Data records
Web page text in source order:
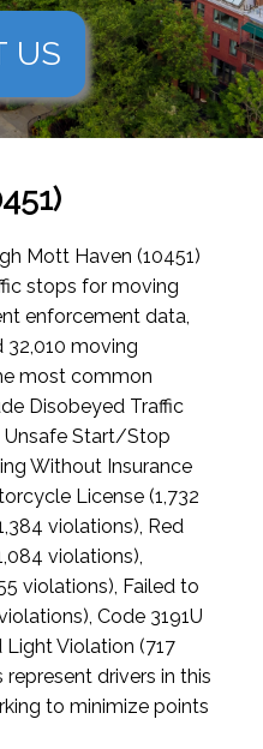
US
Mott Haven (10451)
stops for moving
enforcement data,
32,010 moving
most common
Disobeyed Traffic
Unsafe Start/Stop
Without Insurance
License (1,732
violations), Red
violations),
violations), Failed to
Code 3191U
Violation (717
drivers in this
to minimize points

Exercise objective:
Work through the records line by line and tally those holding "violations". Reply with the number alone.

Task output:
3